Sometimes a magazine asks the right question to the right person. It happened this year when Spin asked Iggy Pop, the famously crazed rocker, "What's the most insane thing you've ever done?"

"At the Redondo Beach Motel in L.A. in 1974, I was stoned," Pop replied, "and there was this floor tile, a gray or brown background with a kind of meandering white marble effect striated throughout. And I thought all the white lines were cocaine. I spent all night trying to snort the floor!"

In 2007, American magazines published approximately 7,439,327 articles about the presidential election of 2008. Most of them were almost as dull and predictable as the candidates, but a few were memorable, for better or worse.

Radar, which tries to be the world's snarkiest magazine and sometimes succeeds, published a fake photo showing Hillary Clinton and Barack Obama naked while Mitt Romney looked on wearing his Mormon underwear.

Los Angeles magazine published the perfect campaign story for Los Angeles, the city that thinks life is a movie. The premise of the piece was that being president is like being a movie director, which gave writer John Powers an excuse to compare the candidates to famous directors. Rudy Giuliani: "He comes off like a Republican Oliver Stone, a smart, driven paranoiac with a messy personal life." Hillary Clinton: "the Stanley Kubrick of Democratic candidates. A little cold, sure. Guarded, you betcha. A control-freak perfectionist." Barack Obama: "the most Spielbergian of the candidates. He's steady, smart as hell, judiciously liberal, and though his eloquence touches listeners, it never threatens them with anything too strong."

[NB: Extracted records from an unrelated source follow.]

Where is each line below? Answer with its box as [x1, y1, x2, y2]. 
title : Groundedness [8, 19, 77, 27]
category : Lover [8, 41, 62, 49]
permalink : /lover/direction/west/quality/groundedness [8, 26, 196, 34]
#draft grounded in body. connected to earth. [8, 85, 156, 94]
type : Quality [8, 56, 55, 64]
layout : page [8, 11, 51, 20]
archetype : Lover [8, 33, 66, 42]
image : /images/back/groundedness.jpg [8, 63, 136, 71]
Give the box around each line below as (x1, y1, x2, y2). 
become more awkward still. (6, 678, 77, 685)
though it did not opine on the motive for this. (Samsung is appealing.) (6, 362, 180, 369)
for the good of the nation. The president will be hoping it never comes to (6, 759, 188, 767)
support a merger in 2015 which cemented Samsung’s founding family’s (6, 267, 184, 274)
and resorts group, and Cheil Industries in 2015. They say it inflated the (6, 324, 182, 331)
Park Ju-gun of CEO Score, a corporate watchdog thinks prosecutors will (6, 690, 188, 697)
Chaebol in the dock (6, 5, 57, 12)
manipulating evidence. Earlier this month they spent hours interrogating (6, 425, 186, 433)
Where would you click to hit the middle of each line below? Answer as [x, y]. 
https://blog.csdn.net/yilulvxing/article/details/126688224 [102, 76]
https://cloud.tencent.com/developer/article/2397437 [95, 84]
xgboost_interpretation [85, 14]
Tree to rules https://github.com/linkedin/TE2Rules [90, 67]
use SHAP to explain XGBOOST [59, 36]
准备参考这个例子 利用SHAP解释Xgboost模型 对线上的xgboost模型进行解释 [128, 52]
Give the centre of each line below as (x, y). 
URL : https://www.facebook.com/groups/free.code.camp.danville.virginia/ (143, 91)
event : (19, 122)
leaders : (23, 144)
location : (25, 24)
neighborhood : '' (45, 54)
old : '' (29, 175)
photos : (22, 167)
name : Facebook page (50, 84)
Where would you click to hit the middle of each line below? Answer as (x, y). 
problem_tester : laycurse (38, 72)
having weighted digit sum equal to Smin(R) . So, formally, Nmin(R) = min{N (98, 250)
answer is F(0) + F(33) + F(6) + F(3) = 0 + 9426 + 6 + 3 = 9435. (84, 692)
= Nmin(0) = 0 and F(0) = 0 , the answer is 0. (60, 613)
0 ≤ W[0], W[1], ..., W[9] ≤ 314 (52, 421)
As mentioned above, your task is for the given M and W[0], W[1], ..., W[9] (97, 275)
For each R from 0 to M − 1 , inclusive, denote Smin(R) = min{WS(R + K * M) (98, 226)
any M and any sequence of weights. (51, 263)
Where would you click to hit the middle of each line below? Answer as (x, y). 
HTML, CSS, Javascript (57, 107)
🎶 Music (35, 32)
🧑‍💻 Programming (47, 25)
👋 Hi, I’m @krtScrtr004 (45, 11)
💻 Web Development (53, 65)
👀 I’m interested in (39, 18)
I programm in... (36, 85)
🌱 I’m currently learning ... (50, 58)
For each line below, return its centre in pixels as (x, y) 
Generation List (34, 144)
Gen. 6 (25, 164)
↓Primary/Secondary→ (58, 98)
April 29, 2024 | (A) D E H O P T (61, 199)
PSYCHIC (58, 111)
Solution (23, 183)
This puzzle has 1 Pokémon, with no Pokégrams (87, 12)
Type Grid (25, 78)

But it took Rolling Stone's Matt Taibbi, who tries to be the world's snarkiest magazine writer and frequently succeeds, to sum up the campaign thus far: "In the absurd black comedy of the American electoral process, our presidential candidates are mostly two-dimensional monsters, grotesque approximations of human beings born by some obscene asexual reproductive method in the demeaning celluloid muck of the campaign trail."

Come on, Matt, don't hold back. Tell us what you really think.

The years's oddest description of a celebrity appeared in Esquire, where Mike Sager profiled actress Christina Ricci: "She removes her oversized sunglasses to reveal her large and devastating hazel eyes, which are set like two twin navels beneath the porcelain swell of her expansive, pale, Buddha's belly of a forehead."

Whew! And I always thought she was kinda cute. Must have a good makeup artist.

America's magazine readers did not just sit back and passively accept all the weird stuff foisted upon them by America's magazines. Sometimes they snorted with derision. Sometimes they threw the magazine across the room in disgust. Sometimes they fired off angry letters to the editor. Sometimes those letters were at least as goofy as the stuff they were protesting.

"How ironic and sad that in an article on 'The New Right-Wing Smear Machine,' as well as on your cover, you use the innocent, maligned bat to suggest creepy evil," a reader complained to liberal magazine the Nation. "I think you owe it to bats and to the balance of nature dependent on their voracious insectivorous behavior (at least for the species you depict) to issue an apology."

There you have it, folks — the State of the Union, 2007: You can't even insult a bat without somebody firing off an irate letter. No wonder magazine editors preferred to sojourn in the nostalgic glow of 1957 or 1967 or 1977.